Cependant, dans le cas contraire, le bail se trouvera résilié automatiquement à la date de sa défaillance et il sera alors redevable par provision envers Madame [X] à compter de la résiliation du bail et jusqu’à son départ effectif des lieux caractérisé par la restitution des clefs au bailleur, d’une indemnité d’occupation mensuelle équivalente au loyer courant majoré des charges et taxes applicables, si le bail s’était poursuivi.
Sur l’article 700 du code de procédure civile et les dépens
Il apparaît inéquitable de laisser à la charge du demandeur la totalité des frais irrépétibles engagés. Il lui sera alloué la somme de 800 euros à ce titre.
Il convient, en application de l’article 696 du code de procédure civile, de condamner Monsieur [P] [L] qui succombe à la présente instance aux dépens, ce compris le coût du commandement de payer du 19 octobre 2023 de 139,08 euros.
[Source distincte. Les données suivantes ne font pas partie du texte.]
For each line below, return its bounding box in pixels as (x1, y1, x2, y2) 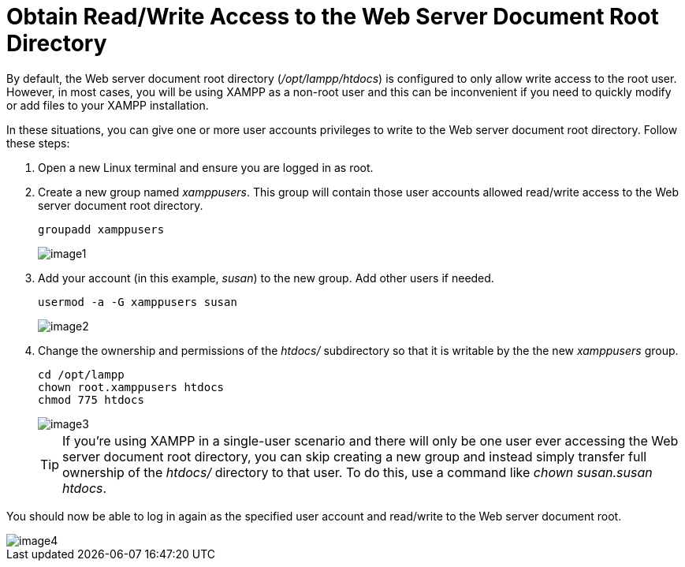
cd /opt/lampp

Sur l’exécution provisoire
L’exécution provisoire en application est de droit de l’article 514 du code de procédure civile.
PAR CES MOTIFS
Nous, Juge des contentieux de la protection statuant en référé par ordonnance contradictoire et en premier ressort,
RENVOYONS les parties à se pourvoir au principal, mais d’ores et déjà, vu l’urgence,
CONSTATONS l’acquisition de la clause résolutoire du bail à la date du 30 novembre 2023, mais en suspendons les effets,
CONDAMNONS Monsieur [P] [L] à payer par provision à Madame [X] la somme de 10960 euros, représentant les loyers et les charges impayés restant dus, avec intérêts au taux légal à compter du 19 octobre 2023 sur la somme de 2396 euros et à compter de l’assignation pour le surplus.
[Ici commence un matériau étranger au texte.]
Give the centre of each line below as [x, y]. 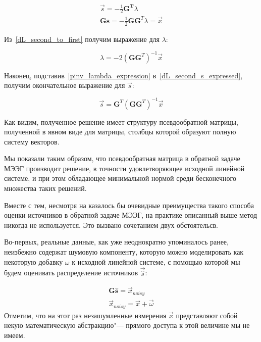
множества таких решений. [45, 188]
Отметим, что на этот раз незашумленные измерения [85, 315]
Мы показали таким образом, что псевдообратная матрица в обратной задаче [122, 158]
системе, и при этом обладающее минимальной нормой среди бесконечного [120, 178]
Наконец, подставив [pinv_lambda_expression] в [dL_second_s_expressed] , [123, 75]
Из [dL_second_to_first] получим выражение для [82, 39]
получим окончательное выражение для [65, 85]
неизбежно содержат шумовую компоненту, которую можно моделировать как [124, 252]
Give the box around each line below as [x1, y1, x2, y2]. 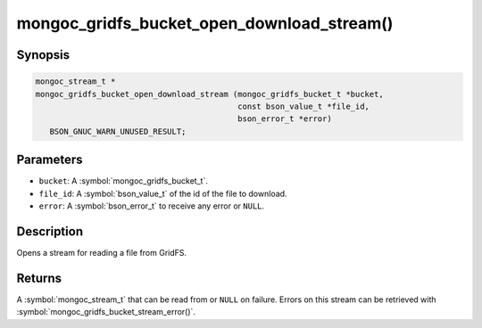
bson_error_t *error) [237, 114, 332, 124]
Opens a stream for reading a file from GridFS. [16, 247, 187, 258]
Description [16, 224, 84, 239]
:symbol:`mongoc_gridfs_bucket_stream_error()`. [16, 307, 196, 317]
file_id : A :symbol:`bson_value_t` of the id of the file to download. [38, 188, 287, 199]
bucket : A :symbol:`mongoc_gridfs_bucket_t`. [38, 176, 209, 186]
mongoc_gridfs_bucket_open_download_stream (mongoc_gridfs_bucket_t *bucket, [35, 89, 384, 99]
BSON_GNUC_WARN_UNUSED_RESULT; [49, 126, 187, 136]

L’AUTORISONS à se libérer de cette dette par 35 mensualités de 300 euros chacune en plus du loyer et des charges courants, puis une 36eme mensualités comprenant le solde les frais et taxes, les versements devant être fait avant le 20 de chaque mois et la première fois avant le 20 du mois suivant la signification de la présente décision, le 36ème versement correspondant au solde de la dette,
DISONS que si les délais sont respectés et les loyers et charges courants régulièrement payés, la clause résolutoire sera réputée n’avoir jamais joué et le bail se poursuivra,
Dans le cas contraire, la clause reprendra ses pleins effets :
— le bail sera considéré comme résilié de plein droit,
— Monsieur [P] [L] devra quitter les lieux sur simple demande de la bailleresse, à défaut, il pourra être procédé à son expulsion ainsi qu’à celle de tous occupants de son chef avec si besoin est l’assistance de la force publique,
— la totalité des sommes restant dues deviendra immédiatement exigible,
— Monsieur [P] [L] devra, à titre provisionnel, verser à la bailleresse à compter de la déchéance du terme et jusqu’à son départ effectif des lieux caractérisé par la restitution des clefs à la bailleresse une indemnité mensuelle d’occupation équivalente au montant du loyer courant, majorée des charges et taxes applicables soit la somme de 808 euros, si le bail s’était poursuivi,
CONDAMNONS Monsieur [P] [L] à verser à Madame [X] la somme de 800 euros en application des dispositions de l’article 700 du code de procédure civile,
LE CONDAMNONS aux entiers dépens, ce compris le coût du commandement de payer de 139,08 euros.
RAPPELONS que la présente décision est exécutoire de plein droit par provision.
La présente ordonnance a été signée le jour, le mois et l’année indiqués en première page par le président et par le greffier présent lors de son prononcé et dont les noms figurent en première page.